**PROMPT:**
Without including any images, please transcribe all the lines below exactly.

· · · · ·

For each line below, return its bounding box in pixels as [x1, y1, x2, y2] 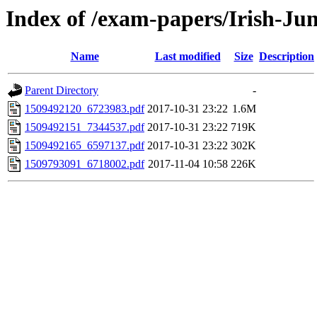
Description [259, 50, 314, 63]
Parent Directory [25, 84, 98, 97]
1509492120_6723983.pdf [25, 103, 144, 115]
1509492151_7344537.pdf [25, 121, 144, 134]
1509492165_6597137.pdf [25, 139, 144, 152]
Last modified [154, 50, 221, 63]
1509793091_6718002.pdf [25, 158, 144, 171]
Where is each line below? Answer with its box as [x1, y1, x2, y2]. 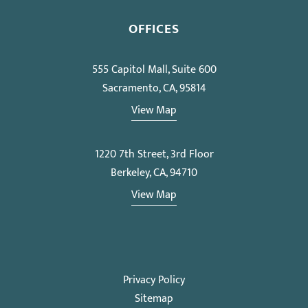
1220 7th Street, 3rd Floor [94, 145, 214, 164]
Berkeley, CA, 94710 [111, 164, 197, 183]
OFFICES [129, 18, 179, 41]
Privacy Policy [123, 271, 185, 290]
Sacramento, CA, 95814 [102, 79, 206, 98]
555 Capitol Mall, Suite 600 [91, 60, 217, 80]
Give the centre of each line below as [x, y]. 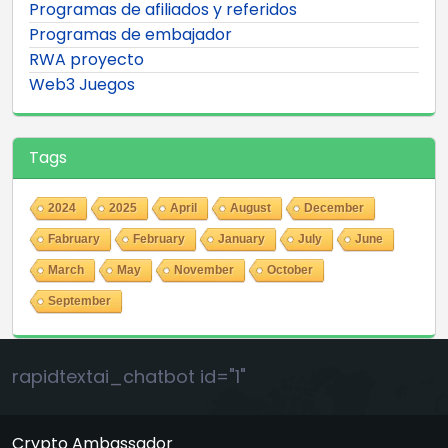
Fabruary [74, 238]
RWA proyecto [86, 59]
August [250, 207]
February [159, 238]
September [79, 300]
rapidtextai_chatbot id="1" [129, 376]
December [334, 207]
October [290, 269]
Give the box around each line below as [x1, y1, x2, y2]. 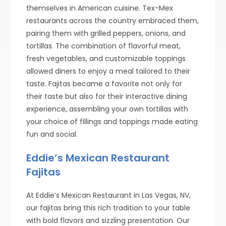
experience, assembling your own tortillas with [26, 103, 189, 114]
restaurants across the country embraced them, [26, 15, 199, 26]
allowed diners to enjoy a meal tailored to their [26, 66, 191, 76]
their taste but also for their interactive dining [26, 91, 188, 101]
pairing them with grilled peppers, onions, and [26, 28, 186, 38]
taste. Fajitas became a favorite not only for [26, 78, 183, 89]
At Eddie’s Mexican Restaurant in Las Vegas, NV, [26, 190, 191, 200]
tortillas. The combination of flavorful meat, [26, 40, 181, 51]
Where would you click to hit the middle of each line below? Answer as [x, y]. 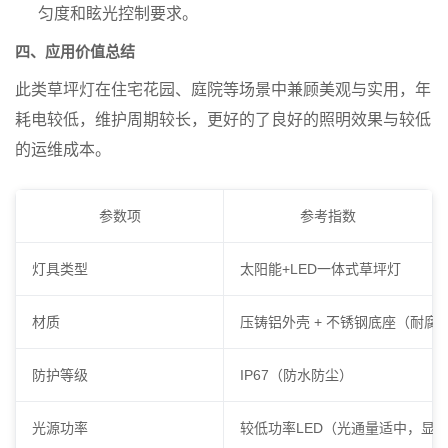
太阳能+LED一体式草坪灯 [320, 269]
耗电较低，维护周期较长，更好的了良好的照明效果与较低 [223, 120]
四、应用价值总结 [75, 52]
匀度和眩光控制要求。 [117, 14]
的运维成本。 [63, 150]
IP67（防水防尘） [296, 375]
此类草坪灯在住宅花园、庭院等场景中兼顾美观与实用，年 [223, 90]
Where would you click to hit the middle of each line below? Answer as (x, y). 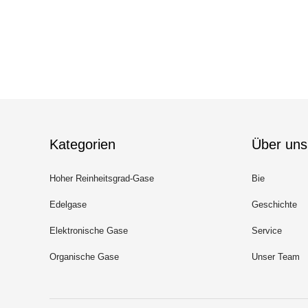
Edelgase (68, 205)
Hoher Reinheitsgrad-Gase (102, 178)
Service (267, 231)
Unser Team (276, 257)
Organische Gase (84, 257)
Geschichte (274, 205)
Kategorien (82, 144)
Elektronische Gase (89, 231)
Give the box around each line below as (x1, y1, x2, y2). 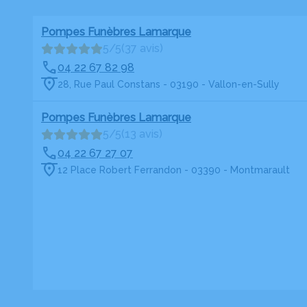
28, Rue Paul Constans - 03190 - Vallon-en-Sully (58, 78, 280, 90)
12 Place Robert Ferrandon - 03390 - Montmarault (58, 164, 290, 175)
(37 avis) (121, 42, 163, 55)
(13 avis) (121, 127, 162, 140)
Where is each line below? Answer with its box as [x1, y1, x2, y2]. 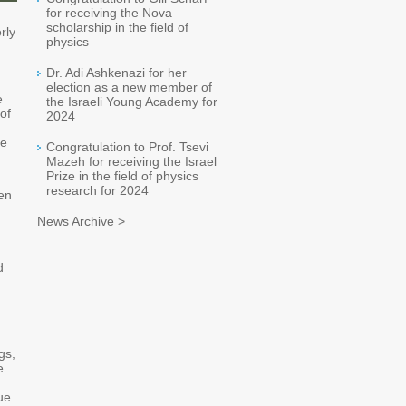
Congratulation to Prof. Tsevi [46, 140, 208, 154]
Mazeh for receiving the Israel [46, 154, 217, 169]
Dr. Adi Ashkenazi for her [46, 65, 187, 80]
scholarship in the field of [46, 20, 188, 34]
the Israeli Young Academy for [46, 94, 217, 109]
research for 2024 [46, 183, 149, 198]
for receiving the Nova [46, 5, 172, 20]
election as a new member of [46, 80, 212, 94]
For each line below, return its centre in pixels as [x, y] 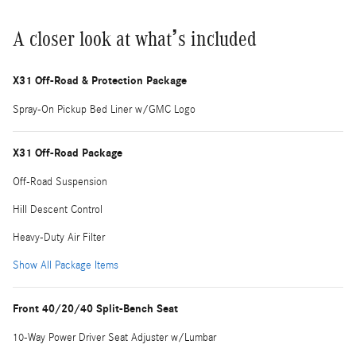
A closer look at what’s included [135, 39]
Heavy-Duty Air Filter [59, 237]
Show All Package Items [66, 265]
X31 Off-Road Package [68, 153]
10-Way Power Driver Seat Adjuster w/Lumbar [114, 337]
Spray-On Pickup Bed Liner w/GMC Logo [104, 109]
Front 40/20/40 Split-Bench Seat [95, 308]
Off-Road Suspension [60, 182]
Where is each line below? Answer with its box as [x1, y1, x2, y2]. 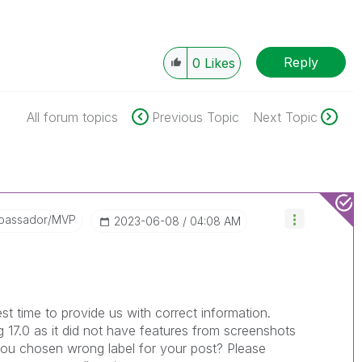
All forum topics [26, 109, 118, 125]
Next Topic [252, 109, 318, 125]
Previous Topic [151, 109, 239, 125]
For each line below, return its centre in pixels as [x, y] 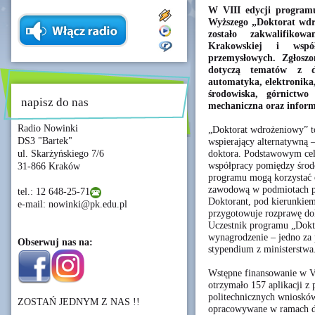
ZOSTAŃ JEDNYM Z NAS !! [79, 302]
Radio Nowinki [48, 128]
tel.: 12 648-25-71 [54, 192]
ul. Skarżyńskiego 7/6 [61, 154]
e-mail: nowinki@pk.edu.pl [72, 204]
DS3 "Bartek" [45, 141]
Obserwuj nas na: [55, 242]
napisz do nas [55, 102]
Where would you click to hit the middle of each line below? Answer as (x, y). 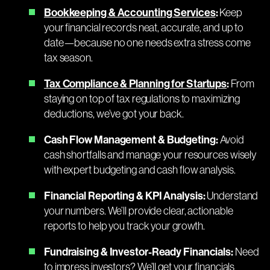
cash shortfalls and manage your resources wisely (150, 154)
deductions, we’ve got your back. (114, 113)
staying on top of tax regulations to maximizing (142, 98)
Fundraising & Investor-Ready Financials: (138, 251)
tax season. (68, 57)
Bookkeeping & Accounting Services (130, 12)
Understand (232, 195)
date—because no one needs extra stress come (147, 42)
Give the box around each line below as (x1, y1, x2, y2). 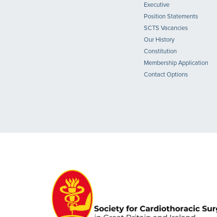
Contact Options (144, 72, 188, 78)
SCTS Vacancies (144, 25, 188, 31)
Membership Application (144, 60, 208, 66)
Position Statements (144, 14, 198, 20)
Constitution (144, 48, 177, 55)
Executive (144, 2, 170, 8)
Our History (144, 37, 174, 43)
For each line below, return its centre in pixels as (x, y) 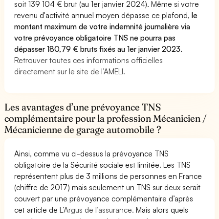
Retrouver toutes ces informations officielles (89, 60)
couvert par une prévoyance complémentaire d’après (104, 198)
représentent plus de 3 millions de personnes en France (108, 176)
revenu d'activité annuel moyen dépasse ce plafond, (103, 15)
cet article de (37, 209)
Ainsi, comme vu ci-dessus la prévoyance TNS (92, 153)
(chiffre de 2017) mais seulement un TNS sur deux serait (108, 187)
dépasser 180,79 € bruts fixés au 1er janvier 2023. (99, 49)
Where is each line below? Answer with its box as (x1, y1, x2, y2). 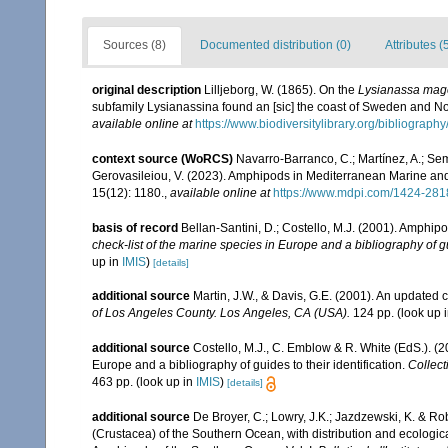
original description (92, 83, 201, 98)
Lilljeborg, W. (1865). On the (204, 83, 358, 98)
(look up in (133, 375, 196, 390)
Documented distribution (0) (200, 38, 351, 53)
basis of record (92, 220, 178, 235)
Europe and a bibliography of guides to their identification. (92, 358, 408, 373)
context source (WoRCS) (92, 151, 233, 166)
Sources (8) (103, 38, 166, 53)
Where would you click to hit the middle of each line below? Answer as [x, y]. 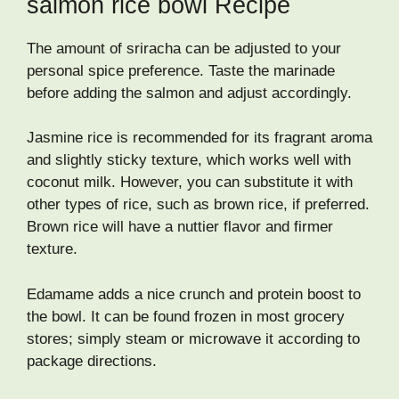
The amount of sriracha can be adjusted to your [184, 48]
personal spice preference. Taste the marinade [181, 70]
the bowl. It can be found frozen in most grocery [186, 316]
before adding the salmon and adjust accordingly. [189, 93]
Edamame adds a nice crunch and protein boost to [194, 294]
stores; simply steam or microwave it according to [193, 338]
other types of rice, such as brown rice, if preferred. [198, 205]
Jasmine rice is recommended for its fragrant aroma [199, 138]
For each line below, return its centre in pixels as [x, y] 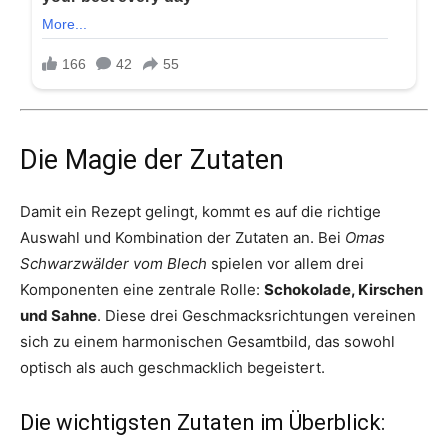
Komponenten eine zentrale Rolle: [142, 290]
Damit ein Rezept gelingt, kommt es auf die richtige [200, 212]
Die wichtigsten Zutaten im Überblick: [202, 423]
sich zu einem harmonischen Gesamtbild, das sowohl [207, 342]
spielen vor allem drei [285, 264]
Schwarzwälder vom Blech [113, 264]
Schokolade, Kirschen [343, 290]
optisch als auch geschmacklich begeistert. [172, 368]
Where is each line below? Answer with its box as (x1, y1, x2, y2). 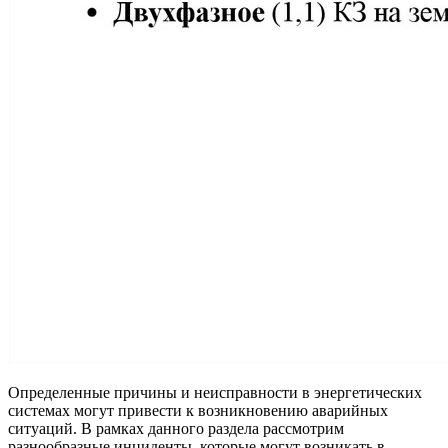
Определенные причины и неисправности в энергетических (8, 384, 422, 402)
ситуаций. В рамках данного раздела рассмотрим (8, 420, 344, 438)
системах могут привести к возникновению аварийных (8, 402, 388, 420)
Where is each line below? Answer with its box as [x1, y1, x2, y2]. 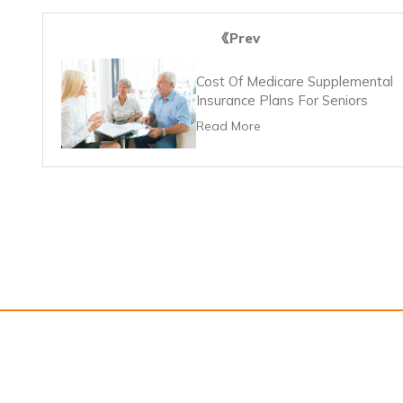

· · · · ·

**ANSWER:**
For each line below, return its bounding box in pixels as [x1, y1, x2, y2] 
Description [259, 50, 314, 63]
Parent Directory [25, 84, 98, 97]
1509492120_6723983.pdf [25, 103, 144, 115]
1509492151_7344537.pdf [25, 121, 144, 134]
1509492165_6597137.pdf [25, 139, 144, 152]
Last modified [154, 50, 221, 63]
1509793091_6718002.pdf [25, 158, 144, 171]
Where is each line below? Answer with its box as [x1, y1, x2, y2]. 
1220 7th Street, 3rd Floor [94, 145, 214, 164]
Berkeley, CA, 94710 [111, 164, 197, 183]
OFFICES [129, 18, 179, 41]
Privacy Policy [123, 271, 185, 290]
Sacramento, CA, 95814 [102, 79, 206, 98]
555 Capitol Mall, Suite 600 [91, 60, 217, 80]
Give the centre of each line below as [x, y]. 
Fabruary [74, 238]
RWA proyecto [86, 59]
August [250, 207]
February [159, 238]
September [79, 300]
rapidtextai_chatbot id="1" [129, 376]
December [334, 207]
October [290, 269]
Give the box around each line below as [x1, y1, x2, y2]. 
experience, assembling your own tortillas with [26, 103, 189, 114]
restaurants across the country embraced them, [26, 15, 199, 26]
allowed diners to enjoy a meal tailored to their [26, 66, 191, 76]
their taste but also for their interactive dining [26, 91, 188, 101]
pairing them with grilled peppers, onions, and [26, 28, 186, 38]
taste. Fajitas became a favorite not only for [26, 78, 183, 89]
At Eddie’s Mexican Restaurant in Las Vegas, NV, [26, 190, 191, 200]
tortillas. The combination of flavorful meat, [26, 40, 181, 51]
Where would you click to hit the middle of each line below? Answer as [x, y]. 
太阳能+LED一体式草坪灯 [320, 269]
耗电较低，维护周期较长，更好的了良好的照明效果与较低 [223, 120]
四、应用价值总结 [75, 52]
匀度和眩光控制要求。 [117, 14]
的运维成本。 [63, 150]
IP67（防水防尘） [296, 375]
此类草坪灯在住宅花园、庭院等场景中兼顾美观与实用，年 [223, 90]
Where would you click to hit the middle of each line below? Answer as (x, y). 
Edelgase (68, 205)
Hoher Reinheitsgrad-Gase (102, 178)
Service (267, 231)
Unser Team (276, 257)
Organische Gase (84, 257)
Geschichte (274, 205)
Kategorien (82, 144)
Elektronische Gase (89, 231)
Give the box around each line below as (x1, y1, x2, y2). 
28, Rue Paul Constans - 03190 - Vallon-en-Sully (58, 78, 280, 90)
12 Place Robert Ferrandon - 03390 - Montmarault (58, 164, 290, 175)
(37 avis) (121, 42, 163, 55)
(13 avis) (121, 127, 162, 140)
Where is each line below? Answer with its box as [x1, y1, x2, y2]. 
Congratulation to Prof. Tsevi [46, 140, 208, 154]
Mazeh for receiving the Israel [46, 154, 217, 169]
Dr. Adi Ashkenazi for her [46, 65, 187, 80]
scholarship in the field of [46, 20, 188, 34]
the Israeli Young Academy for [46, 94, 217, 109]
research for 2024 [46, 183, 149, 198]
for receiving the Nova [46, 5, 172, 20]
election as a new member of [46, 80, 212, 94]
For each line below, return its centre in pixels as [x, y] 
A closer look at what’s included [135, 39]
Heavy-Duty Air Filter [59, 237]
Show All Package Items [66, 265]
X31 Off-Road Package [68, 153]
10-Way Power Driver Seat Adjuster w/Lumbar [114, 337]
Spray-On Pickup Bed Liner w/GMC Logo [104, 109]
Front 40/20/40 Split-Bench Seat [95, 308]
Off-Road Suspension [60, 182]
Where is each line below? Answer with its box as [x1, y1, x2, y2]. 
All forum topics [26, 109, 118, 125]
Next Topic [252, 109, 318, 125]
Previous Topic [151, 109, 239, 125]
For each line below, return its centre in pixels as [x, y] 
ZOSTAŃ JEDNYM Z NAS !! [79, 302]
Radio Nowinki [48, 128]
tel.: 12 648-25-71 [54, 192]
ul. Skarżyńskiego 7/6 [61, 154]
e-mail: nowinki@pk.edu.pl [72, 204]
DS3 "Bartek" [45, 141]
Obserwuj nas na: [55, 242]
napisz do nas [55, 102]
Where would you click to hit the middle of each line below? Answer as (x, y). 
cash shortfalls and manage your resources wisely (150, 154)
deductions, we’ve got your back. (114, 113)
staying on top of tax regulations to maximizing (142, 98)
Fundraising & Investor-Ready Financials: (138, 251)
tax season. (68, 57)
Bookkeeping & Accounting Services (130, 12)
Understand (232, 195)
date—because no one needs extra stress come (147, 42)
Give the box around each line below as (x1, y1, x2, y2). 
Contact Options (144, 72, 188, 78)
SCTS Vacancies (144, 25, 188, 31)
Membership Application (144, 60, 208, 66)
Position Statements (144, 14, 198, 20)
Constitution (144, 48, 177, 55)
Executive (144, 2, 170, 8)
Our History (144, 37, 174, 43)
For each line below, return its centre in pixels as (x, y) 
Retrouver toutes ces informations officielles (89, 60)
couvert par une prévoyance complémentaire d’après (104, 198)
représentent plus de 3 millions de personnes en France (108, 176)
revenu d'activité annuel moyen dépasse ce plafond, (103, 15)
cet article de (37, 209)
Ainsi, comme vu ci-dessus la prévoyance TNS (92, 153)
(chiffre de 2017) mais seulement un TNS sur deux serait (108, 187)
dépasser 180,79 € bruts fixés au 1er janvier 2023. (99, 49)
Where is each line below? Answer with its box as (x1, y1, x2, y2). 
original description (92, 83, 201, 98)
Lilljeborg, W. (1865). On the (204, 83, 358, 98)
(look up in (133, 375, 196, 390)
Documented distribution (0) (200, 38, 351, 53)
basis of record (92, 220, 178, 235)
Europe and a bibliography of guides to their identification. (92, 358, 408, 373)
context source (WoRCS) (92, 151, 233, 166)
Sources (8) (103, 38, 166, 53)
Where would you click to hit the middle of each line below? Answer as [x, y]. 
The amount of sriracha can be adjusted to your [184, 48]
personal spice preference. Taste the marinade [181, 70]
the bowl. It can be found frozen in most grocery [186, 316]
before adding the salmon and adjust accordingly. [189, 93]
Edamame adds a nice crunch and protein boost to [194, 294]
stores; simply steam or microwave it according to [193, 338]
other types of rice, such as brown rice, if preferred. [198, 205]
Jasmine rice is recommended for its fragrant aroma [199, 138]
For each line below, return its centre in pixels as [x, y] 
Komponenten eine zentrale Rolle: [142, 290]
Damit ein Rezept gelingt, kommt es auf die richtige [200, 212]
Die wichtigsten Zutaten im Überblick: [202, 423]
sich zu einem harmonischen Gesamtbild, das sowohl [207, 342]
spielen vor allem drei [285, 264]
Schwarzwälder vom Blech [113, 264]
Schokolade, Kirschen [343, 290]
optisch als auch geschmacklich begeistert. [172, 368]
Where is each line below? Answer with its box as (x1, y1, x2, y2). 
Определенные причины и неисправности в энергетических (8, 384, 422, 402)
ситуаций. В рамках данного раздела рассмотрим (8, 420, 344, 438)
системах могут привести к возникновению аварийных (8, 402, 388, 420)
Where is each line below? Answer with its box as [x1, y1, x2, y2]. 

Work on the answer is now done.